La dernière partie se livre à l’exercice, toujours périlleux, de la prospective avec des hypothèses sur le pic de population mondiale atteinte en 2080,1, mais également les difficultés d’adaptation d’une partie importante de la population mondiale face à un réchauffement climatique qui apparaît comme inéluctable. Se pose d’ailleurs la question de la révolution agricole, qui devra répondre à plusieurs défis, celui de la raréfaction de la ressource en eau douce, le recul des terres agricoles, et l’augmentation du nombre de bouches à nourrir. On me permettra sans doute de ne pas mettre en priorité parmi les menaces liées au réchauffement climatique, le recul de la pratique du ski, notamment dans les espaces de la zone tempérée.
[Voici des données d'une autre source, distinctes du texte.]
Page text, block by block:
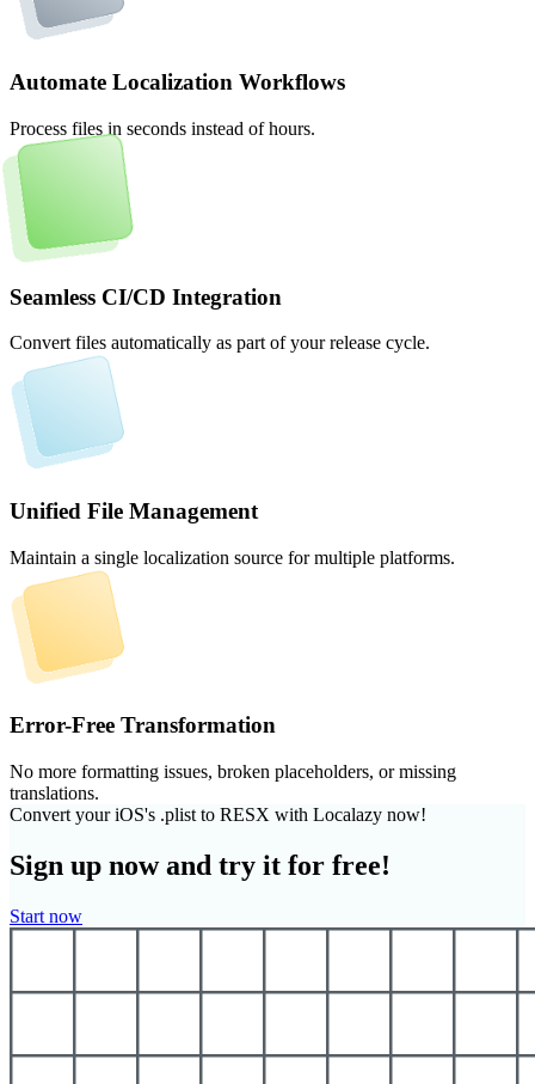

Parmi les recommandations, il semble évident que cet Atlas sera particulièrement utile pour appréhender le monde en 2025. Il le sera tout particulièrement pour les candidats de la filière sciences humaines et relations internationales de l’école de guerre, car il permettra, avec un format particulièrement commode, de situer dans l’espace comme dans le temps les grands enjeux auxquels les futurs chefs militaires seront un jour confrontés.